Stored data entries —
::::
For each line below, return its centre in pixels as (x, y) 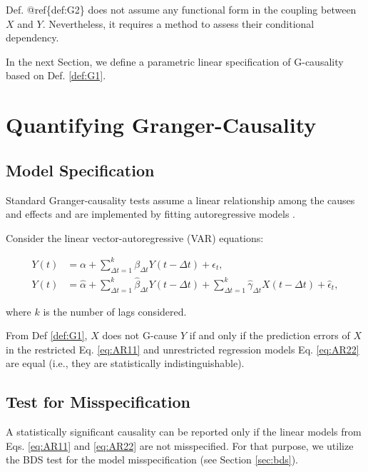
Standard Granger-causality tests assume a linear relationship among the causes (180, 200)
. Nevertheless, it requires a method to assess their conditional (178, 23)
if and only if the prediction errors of (270, 335)
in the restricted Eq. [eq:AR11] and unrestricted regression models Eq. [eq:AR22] (183, 349)
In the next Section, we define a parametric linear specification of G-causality (175, 61)
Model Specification (80, 170)
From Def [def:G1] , (47, 335)
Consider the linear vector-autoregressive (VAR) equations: (135, 237)
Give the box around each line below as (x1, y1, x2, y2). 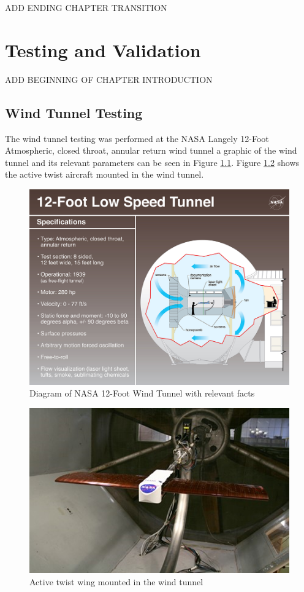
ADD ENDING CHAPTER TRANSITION (5, 1, 167, 14)
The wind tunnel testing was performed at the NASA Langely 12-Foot (5, 132, 269, 144)
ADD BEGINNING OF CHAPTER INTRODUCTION (5, 73, 213, 85)
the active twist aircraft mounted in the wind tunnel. (5, 168, 204, 181)
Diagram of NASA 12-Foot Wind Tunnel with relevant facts (29, 387, 255, 400)
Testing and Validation (5, 37, 201, 62)
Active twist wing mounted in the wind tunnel (29, 575, 203, 588)
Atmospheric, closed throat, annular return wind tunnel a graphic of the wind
::::
Exactly the lines above from the one with "Standard Granger-causality tests" to the one with "in the restricted", both included, are to be quoted; leave the rest out.

Result below —
Standard Granger-causality tests assume a linear relationship among the causes (180, 200)
. Nevertheless, it requires a method to assess their conditional (178, 23)
if and only if the prediction errors of (270, 335)
in the restricted Eq. [eq:AR11] and unrestricted regression models Eq. [eq:AR22] (183, 349)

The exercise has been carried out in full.